By contrast, the near-sole upside is that the syntax is terser.
The comment-based syntax is second class
The comment-based syntax uses RBS syntax. RBS is an alternative annotation syntax for Ruby. The headline features of RBS:
- It’s the type annotation syntax blessed by the Ruby core team, and Matz in particular (the lead of the Ruby project).
- RBS supports certain enticing features, like method overloading and duck types.
- The syntax is terse.
- The Ruby distribution bundles a gem for parsing RBS annotations.
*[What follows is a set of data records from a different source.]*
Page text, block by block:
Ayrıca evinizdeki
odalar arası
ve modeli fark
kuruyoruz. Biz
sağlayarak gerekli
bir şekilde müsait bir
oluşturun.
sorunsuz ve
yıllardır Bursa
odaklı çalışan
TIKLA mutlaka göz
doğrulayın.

However, there are a number of problems which mean that RBS syntax has a second-class position in Sorbet:
RBS syntax does not match the semantics of Sorbet
Sorbet’s type annotation syntax evolved differently from the evolution of RBS syntax. Unfortunately, this difference is not syntax-deep: it affects the semantics of the types too.
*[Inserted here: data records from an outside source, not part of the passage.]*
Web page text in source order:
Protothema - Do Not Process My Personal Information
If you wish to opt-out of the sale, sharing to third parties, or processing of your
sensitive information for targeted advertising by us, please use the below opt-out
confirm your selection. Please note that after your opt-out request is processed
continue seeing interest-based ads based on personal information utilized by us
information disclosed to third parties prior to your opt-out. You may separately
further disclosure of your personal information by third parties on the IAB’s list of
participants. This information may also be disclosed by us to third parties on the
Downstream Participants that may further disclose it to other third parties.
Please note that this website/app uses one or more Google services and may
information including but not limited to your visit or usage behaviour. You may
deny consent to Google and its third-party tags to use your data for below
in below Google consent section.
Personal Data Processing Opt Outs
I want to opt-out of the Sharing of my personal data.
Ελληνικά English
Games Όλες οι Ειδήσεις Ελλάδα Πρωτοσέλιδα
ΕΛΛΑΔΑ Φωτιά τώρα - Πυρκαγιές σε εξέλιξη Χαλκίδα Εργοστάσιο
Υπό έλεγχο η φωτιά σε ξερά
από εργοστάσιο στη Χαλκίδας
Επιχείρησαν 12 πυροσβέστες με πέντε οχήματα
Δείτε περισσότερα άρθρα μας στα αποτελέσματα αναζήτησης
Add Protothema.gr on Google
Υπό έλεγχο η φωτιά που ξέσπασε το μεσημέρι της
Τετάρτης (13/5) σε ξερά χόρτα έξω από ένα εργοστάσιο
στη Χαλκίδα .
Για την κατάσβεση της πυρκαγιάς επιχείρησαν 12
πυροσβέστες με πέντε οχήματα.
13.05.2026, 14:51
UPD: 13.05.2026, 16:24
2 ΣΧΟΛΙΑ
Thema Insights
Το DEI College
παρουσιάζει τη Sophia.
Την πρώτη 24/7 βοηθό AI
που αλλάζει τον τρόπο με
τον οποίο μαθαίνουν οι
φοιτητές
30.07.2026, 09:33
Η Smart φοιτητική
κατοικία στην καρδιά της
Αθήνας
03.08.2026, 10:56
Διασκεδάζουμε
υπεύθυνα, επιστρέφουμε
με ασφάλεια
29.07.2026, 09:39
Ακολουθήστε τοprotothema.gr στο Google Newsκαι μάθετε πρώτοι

Sure, there are similarities: both syntaxes offer a way to express union types, for example. But there are also semantic differences, and RBS syntax reflects these differences. Things which are possible to express in RBS syntax have no analogue in Sorbet and vice versa. Some examples:
- RBS supports duck typing via interfaces (different from Sorbet’s interfaces), but Sorbet does not support duck typing, by design.
- Sorbet treats Ruby’s
::Classas a generic class, allowing sophisticated class-level metaprogramming (abstracting over a class’s attached class). In turn, all class singleton classes are generic (T.class_of(...)[...]). RBS does not have syntax to represent this. - By extension, Sorbet allows singleton classes to declare their own generic type parameters (with type_template). This also cannot be translated from RBS for the same limitation with RBS’s singleton class type annotation.
- RBS supports literal value types. Sorbet does not.
Because of these differences, it’s reasonable to assume that a codebase wishing
to take full advantage of Sorbet’s unique features will eventually need to have
annotations that use sig syntax. The moment a method’s annotation needs to use
Sorbet-only syntax, the entire annotation needs to get rewritten—it’s not
possible to embed Sorbet-only syntax within the context of an RBS signature.
While it is possible for RBS comment signatures to coexist with Sorbet sig
signatures, needing to flip between them adds development friction.
Sorbet has minimal influence over the evolution of RBS syntax
Sorbet continues to evolve its type syntax. For example, T.anything,
T::Class, and has_attached_class! are additions to Sorbet which arrived 6
years after Sorbet’s inception—Sorbet development is anything but stale!
Sorbet can adapt more quickly to the needs of Sorbet users by building on its own syntax. Historically, it has been difficult to advocate to adding RBS features that benefit Sorbet specifically.
Our belief is that syntax matters less than semantics; that “what’s possible to express in the type system” matters more than “how to express it.” Time spent bikeshedding syntax detracts from meaningful improvements to the type system.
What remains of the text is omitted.